#### How to complete this task:
Copy every record below exactly as written, but leave out the pictures.
:: The data ::
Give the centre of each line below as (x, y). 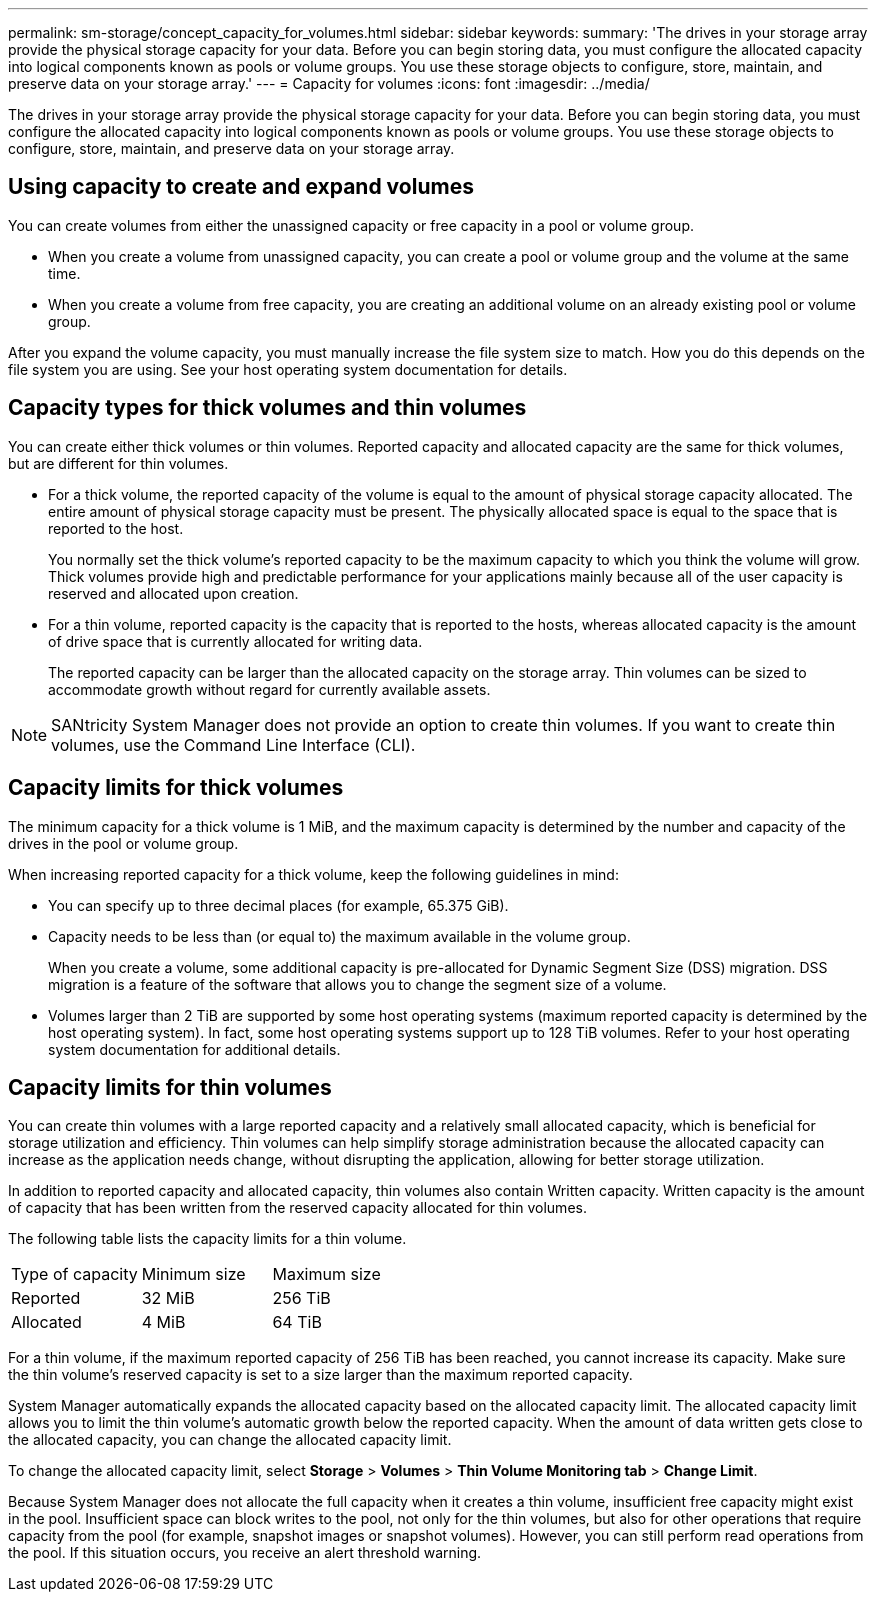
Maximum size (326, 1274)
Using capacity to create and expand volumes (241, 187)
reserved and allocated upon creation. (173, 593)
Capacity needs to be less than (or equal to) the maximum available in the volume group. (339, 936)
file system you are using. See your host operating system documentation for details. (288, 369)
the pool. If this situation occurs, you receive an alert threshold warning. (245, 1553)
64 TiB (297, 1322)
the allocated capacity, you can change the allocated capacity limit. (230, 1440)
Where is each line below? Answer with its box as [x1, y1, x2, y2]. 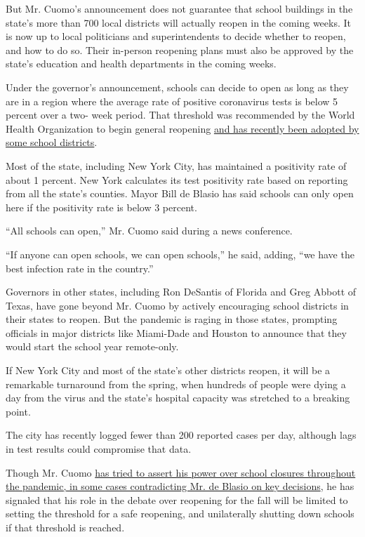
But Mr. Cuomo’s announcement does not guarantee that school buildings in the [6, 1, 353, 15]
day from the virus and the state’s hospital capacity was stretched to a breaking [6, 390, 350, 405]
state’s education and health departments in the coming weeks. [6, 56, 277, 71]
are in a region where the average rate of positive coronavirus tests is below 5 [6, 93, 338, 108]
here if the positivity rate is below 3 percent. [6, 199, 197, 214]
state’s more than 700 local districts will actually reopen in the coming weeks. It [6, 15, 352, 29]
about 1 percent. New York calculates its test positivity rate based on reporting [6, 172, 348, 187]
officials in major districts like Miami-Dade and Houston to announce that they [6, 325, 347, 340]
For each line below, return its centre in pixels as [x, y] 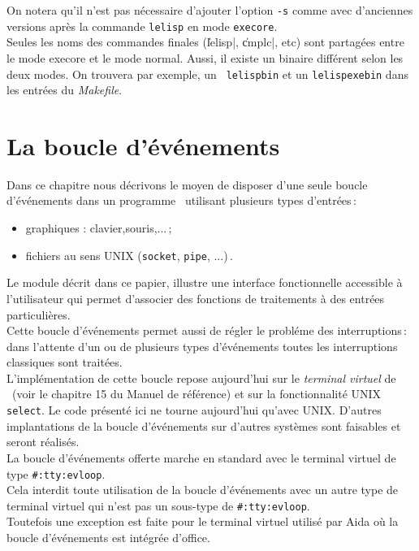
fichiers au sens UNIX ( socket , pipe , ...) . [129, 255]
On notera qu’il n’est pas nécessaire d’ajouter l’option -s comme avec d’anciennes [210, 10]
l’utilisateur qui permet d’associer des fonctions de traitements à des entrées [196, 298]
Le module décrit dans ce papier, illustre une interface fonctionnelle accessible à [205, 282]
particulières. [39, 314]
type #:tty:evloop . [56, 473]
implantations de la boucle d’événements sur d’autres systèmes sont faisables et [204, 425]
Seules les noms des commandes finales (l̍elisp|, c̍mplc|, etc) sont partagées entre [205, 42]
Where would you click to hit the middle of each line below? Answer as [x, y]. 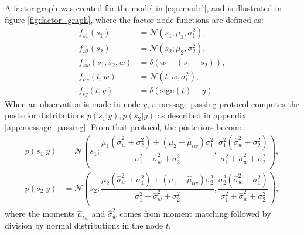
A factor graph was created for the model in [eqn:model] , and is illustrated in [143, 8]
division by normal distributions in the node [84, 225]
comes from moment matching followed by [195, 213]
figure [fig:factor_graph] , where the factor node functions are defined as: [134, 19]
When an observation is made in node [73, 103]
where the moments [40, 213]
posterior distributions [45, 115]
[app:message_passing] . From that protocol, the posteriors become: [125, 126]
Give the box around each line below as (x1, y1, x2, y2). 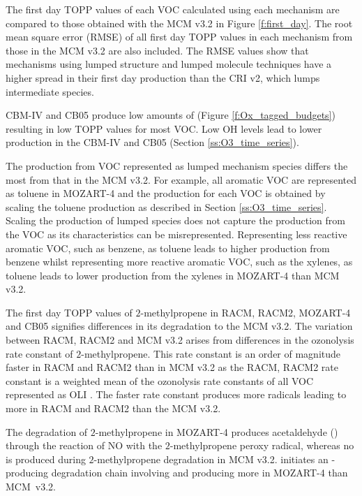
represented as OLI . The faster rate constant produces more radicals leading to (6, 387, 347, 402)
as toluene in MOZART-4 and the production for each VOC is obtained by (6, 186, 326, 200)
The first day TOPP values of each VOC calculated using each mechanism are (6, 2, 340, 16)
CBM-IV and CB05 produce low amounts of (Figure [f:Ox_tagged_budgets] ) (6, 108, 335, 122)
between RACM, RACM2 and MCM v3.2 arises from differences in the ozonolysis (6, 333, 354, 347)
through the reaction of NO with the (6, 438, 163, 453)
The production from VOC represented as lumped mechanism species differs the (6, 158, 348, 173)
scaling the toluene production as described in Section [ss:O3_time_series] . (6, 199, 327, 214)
:::
#### Reply:
Give the centre of each line below as (x, y). 
Maximum size (326, 1274)
Using capacity to create and expand volumes (241, 187)
reserved and allocated upon creation. (173, 593)
Capacity needs to be less than (or equal to) the maximum available in the volume group. (339, 936)
file system you are using. See your host operating system documentation for details. (288, 369)
the pool. If this situation occurs, you receive an alert threshold warning. (245, 1553)
64 TiB (297, 1322)
the allocated capacity, you can change the allocated capacity limit. (230, 1440)
Where is each line below? Answer with its box as [x1, y1, x2, y2]. 
But Mr. Cuomo’s announcement does not guarantee that school buildings in the [6, 1, 353, 15]
day from the virus and the state’s hospital capacity was stretched to a breaking [6, 390, 350, 405]
state’s education and health departments in the coming weeks. [6, 56, 277, 71]
are in a region where the average rate of positive coronavirus tests is below 5 [6, 93, 338, 108]
here if the positivity rate is below 3 percent. [6, 199, 197, 214]
state’s more than 700 local districts will actually reopen in the coming weeks. It [6, 15, 352, 29]
about 1 percent. New York calculates its test positivity rate based on reporting [6, 172, 348, 187]
officials in major districts like Miami-Dade and Houston to announce that they [6, 325, 347, 340]
For each line below, return its centre in pixels as [x, y] 
fichiers au sens UNIX ( socket , pipe , ...) . [129, 255]
On notera qu’il n’est pas nécessaire d’ajouter l’option -s comme avec d’anciennes [210, 10]
l’utilisateur qui permet d’associer des fonctions de traitements à des entrées [196, 298]
Le module décrit dans ce papier, illustre une interface fonctionnelle accessible à [205, 282]
particulières. [39, 314]
type #:tty:evloop . [56, 473]
implantations de la boucle d’événements sur d’autres systèmes sont faisables et [204, 425]
Seules les noms des commandes finales (l̍elisp|, c̍mplc|, etc) sont partagées entre [205, 42]
Where would you click to hit the middle of each line below? Answer as [x, y]. 
A factor graph was created for the model in [eqn:model] , and is illustrated in [143, 8]
division by normal distributions in the node [84, 225]
comes from moment matching followed by [195, 213]
figure [fig:factor_graph] , where the factor node functions are defined as: [134, 19]
When an observation is made in node [73, 103]
where the moments [40, 213]
posterior distributions [45, 115]
[app:message_passing] . From that protocol, the posteriors become: [125, 126]
Give the box around each line below as (x1, y1, x2, y2). 
represented as OLI . The faster rate constant produces more radicals leading to (6, 387, 347, 402)
as toluene in MOZART-4 and the production for each VOC is obtained by (6, 186, 326, 200)
The first day TOPP values of each VOC calculated using each mechanism are (6, 2, 340, 16)
CBM-IV and CB05 produce low amounts of (Figure [f:Ox_tagged_budgets] ) (6, 108, 335, 122)
between RACM, RACM2 and MCM v3.2 arises from differences in the ozonolysis (6, 333, 354, 347)
through the reaction of NO with the (6, 438, 163, 453)
The production from VOC represented as lumped mechanism species differs the (6, 158, 348, 173)
scaling the toluene production as described in Section [ss:O3_time_series] . (6, 199, 327, 214)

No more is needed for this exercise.